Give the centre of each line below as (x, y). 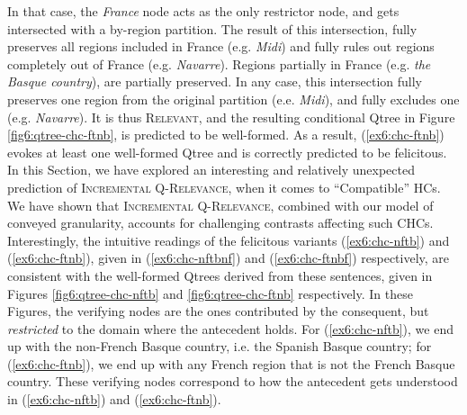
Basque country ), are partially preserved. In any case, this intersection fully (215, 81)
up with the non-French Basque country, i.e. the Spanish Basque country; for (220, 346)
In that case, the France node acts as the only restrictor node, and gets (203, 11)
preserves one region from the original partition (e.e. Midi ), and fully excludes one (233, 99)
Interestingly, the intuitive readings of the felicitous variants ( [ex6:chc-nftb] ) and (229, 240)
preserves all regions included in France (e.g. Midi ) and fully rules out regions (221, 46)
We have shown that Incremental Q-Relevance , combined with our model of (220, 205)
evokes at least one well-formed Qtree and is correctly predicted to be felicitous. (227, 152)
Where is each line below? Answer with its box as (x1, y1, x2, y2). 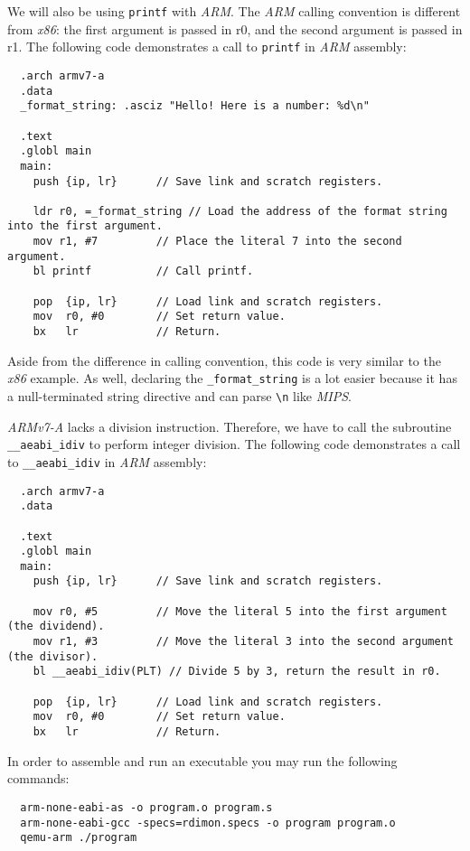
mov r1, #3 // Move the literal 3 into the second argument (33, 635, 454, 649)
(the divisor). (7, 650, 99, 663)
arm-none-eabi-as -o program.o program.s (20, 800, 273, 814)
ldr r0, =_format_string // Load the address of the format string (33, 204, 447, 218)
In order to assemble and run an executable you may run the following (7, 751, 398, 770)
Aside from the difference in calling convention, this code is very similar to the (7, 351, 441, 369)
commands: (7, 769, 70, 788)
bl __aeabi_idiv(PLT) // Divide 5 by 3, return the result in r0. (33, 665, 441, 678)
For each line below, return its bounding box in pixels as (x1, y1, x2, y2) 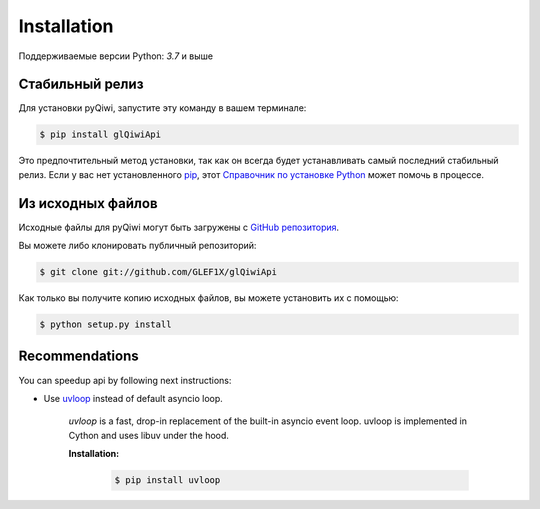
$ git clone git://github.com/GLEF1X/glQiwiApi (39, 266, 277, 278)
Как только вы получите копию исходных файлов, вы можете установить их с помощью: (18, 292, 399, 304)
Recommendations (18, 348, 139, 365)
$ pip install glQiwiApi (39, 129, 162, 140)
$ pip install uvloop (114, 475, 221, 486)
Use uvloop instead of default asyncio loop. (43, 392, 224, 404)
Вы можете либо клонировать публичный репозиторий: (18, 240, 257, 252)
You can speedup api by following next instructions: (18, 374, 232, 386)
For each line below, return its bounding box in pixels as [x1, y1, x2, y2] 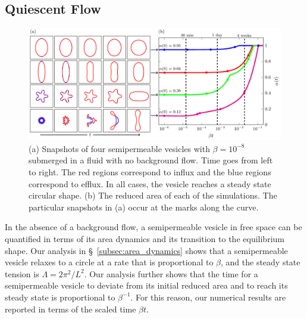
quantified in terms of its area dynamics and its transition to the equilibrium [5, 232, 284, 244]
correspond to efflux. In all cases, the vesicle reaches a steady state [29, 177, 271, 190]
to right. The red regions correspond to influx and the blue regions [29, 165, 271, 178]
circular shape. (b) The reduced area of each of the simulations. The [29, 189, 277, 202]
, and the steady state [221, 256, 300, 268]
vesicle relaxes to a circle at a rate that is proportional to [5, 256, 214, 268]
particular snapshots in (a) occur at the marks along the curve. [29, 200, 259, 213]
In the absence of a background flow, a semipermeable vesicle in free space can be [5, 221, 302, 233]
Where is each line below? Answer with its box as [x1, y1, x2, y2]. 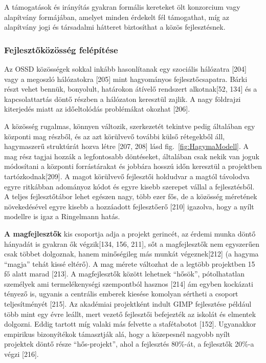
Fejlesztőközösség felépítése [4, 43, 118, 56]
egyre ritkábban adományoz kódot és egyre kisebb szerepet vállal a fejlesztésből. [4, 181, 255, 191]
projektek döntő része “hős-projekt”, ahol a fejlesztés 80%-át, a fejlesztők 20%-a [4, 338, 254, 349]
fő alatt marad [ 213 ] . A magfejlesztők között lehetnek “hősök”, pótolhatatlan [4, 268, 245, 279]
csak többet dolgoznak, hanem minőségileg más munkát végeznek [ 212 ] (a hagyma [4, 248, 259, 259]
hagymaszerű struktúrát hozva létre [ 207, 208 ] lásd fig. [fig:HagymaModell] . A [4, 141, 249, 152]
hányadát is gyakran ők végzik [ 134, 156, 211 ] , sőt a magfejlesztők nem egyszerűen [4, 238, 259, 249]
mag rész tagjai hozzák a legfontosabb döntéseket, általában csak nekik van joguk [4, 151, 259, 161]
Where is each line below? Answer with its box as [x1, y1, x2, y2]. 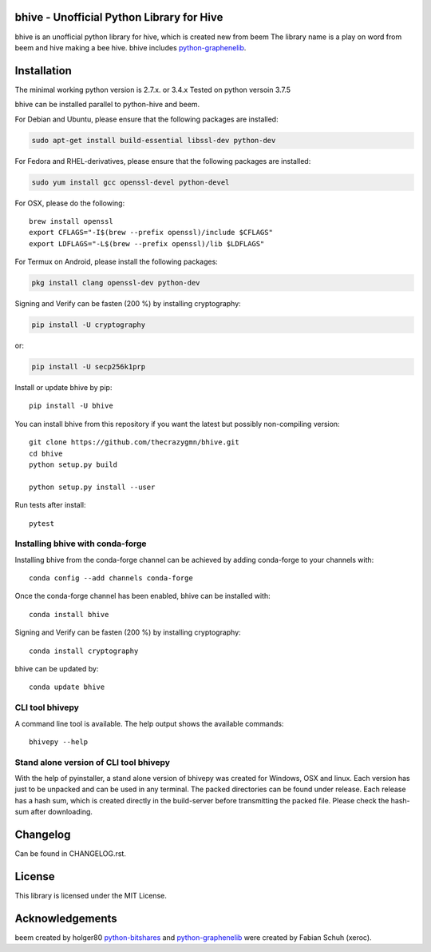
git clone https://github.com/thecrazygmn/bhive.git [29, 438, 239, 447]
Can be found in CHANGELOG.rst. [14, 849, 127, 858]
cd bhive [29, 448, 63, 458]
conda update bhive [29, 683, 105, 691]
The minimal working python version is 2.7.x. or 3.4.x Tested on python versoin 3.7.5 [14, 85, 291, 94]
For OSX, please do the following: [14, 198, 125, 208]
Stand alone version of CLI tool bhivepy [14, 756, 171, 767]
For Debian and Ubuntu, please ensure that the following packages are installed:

### [EXERCISE INSTRUCTIONS]
Produce a verbatim copy of the listing, leaving out all pictures.

### [FINAL ANSWER]
Give the centre of each line below as (x, y). 
Basque country ), are partially preserved. In any case, this intersection fully (215, 81)
up with the non-French Basque country, i.e. the Spanish Basque country; for (220, 346)
In that case, the France node acts as the only restrictor node, and gets (203, 11)
preserves one region from the original partition (e.e. Midi ), and fully excludes one (233, 99)
Interestingly, the intuitive readings of the felicitous variants ( [ex6:chc-nftb] ) and (229, 240)
preserves all regions included in France (e.g. Midi ) and fully rules out regions (221, 46)
We have shown that Incremental Q-Relevance , combined with our model of (220, 205)
evokes at least one well-formed Qtree and is correctly predicted to be felicitous. (227, 152)
Where is each line below? Answer with its box as (x1, y1, x2, y2). 
mov r1, #3 // Move the literal 3 into the second argument (33, 635, 454, 649)
(the divisor). (7, 650, 99, 663)
arm-none-eabi-as -o program.o program.s (20, 800, 273, 814)
ldr r0, =_format_string // Load the address of the format string (33, 204, 447, 218)
In order to assemble and run an executable you may run the following (7, 751, 398, 770)
Aside from the difference in calling convention, this code is very similar to the (7, 351, 441, 369)
commands: (7, 769, 70, 788)
bl __aeabi_idiv(PLT) // Divide 5 by 3, return the result in r0. (33, 665, 441, 678)
For each line below, return its bounding box in pixels as (x1, y1, x2, y2) 
$ git clone git://github.com/GLEF1X/glQiwiApi (39, 266, 277, 278)
Как только вы получите копию исходных файлов, вы можете установить их с помощью: (18, 292, 399, 304)
Recommendations (18, 348, 139, 365)
$ pip install glQiwiApi (39, 129, 162, 140)
$ pip install uvloop (114, 475, 221, 486)
Use uvloop instead of default asyncio loop. (43, 392, 224, 404)
Вы можете либо клонировать публичный репозиторий: (18, 240, 257, 252)
You can speedup api by following next instructions: (18, 374, 232, 386)
For each line below, return its bounding box in pixels as [x1, y1, x2, y2] 
quantified in terms of its area dynamics and its transition to the equilibrium [5, 232, 284, 244]
correspond to efflux. In all cases, the vesicle reaches a steady state [29, 177, 271, 190]
to right. The red regions correspond to influx and the blue regions [29, 165, 271, 178]
circular shape. (b) The reduced area of each of the simulations. The [29, 189, 277, 202]
, and the steady state [221, 256, 300, 268]
vesicle relaxes to a circle at a rate that is proportional to [5, 256, 214, 268]
particular snapshots in (a) occur at the marks along the curve. [29, 200, 259, 213]
In the absence of a background flow, a semipermeable vesicle in free space can be [5, 221, 302, 233]
Where is each line below? Answer with its box as [x1, y1, x2, y2]. 
Fejlesztőközösség felépítése [4, 43, 118, 56]
egyre ritkábban adományoz kódot és egyre kisebb szerepet vállal a fejlesztésből. [4, 181, 255, 191]
projektek döntő része “hős-projekt”, ahol a fejlesztés 80%-át, a fejlesztők 20%-a [4, 338, 254, 349]
fő alatt marad [ 213 ] . A magfejlesztők között lehetnek “hősök”, pótolhatatlan [4, 268, 245, 279]
csak többet dolgoznak, hanem minőségileg más munkát végeznek [ 212 ] (a hagyma [4, 248, 259, 259]
hagymaszerű struktúrát hozva létre [ 207, 208 ] lásd fig. [fig:HagymaModell] . A [4, 141, 249, 152]
hányadát is gyakran ők végzik [ 134, 156, 211 ] , sőt a magfejlesztők nem egyszerűen [4, 238, 259, 249]
mag rész tagjai hozzák a legfontosabb döntéseket, általában csak nekik van joguk [4, 151, 259, 161]
Where is each line below? Answer with its box as [x1, y1, x2, y2]. 
git clone https://github.com/thecrazygmn/bhive.git [29, 438, 239, 447]
Can be found in CHANGELOG.rst. [14, 849, 127, 858]
cd bhive [29, 448, 63, 458]
conda update bhive [29, 683, 105, 691]
The minimal working python version is 2.7.x. or 3.4.x Tested on python versoin 3.7.5 [14, 85, 291, 94]
For OSX, please do the following: [14, 198, 125, 208]
Stand alone version of CLI tool bhivepy [14, 756, 171, 767]
For Debian and Ubuntu, please ensure that the following packages are installed:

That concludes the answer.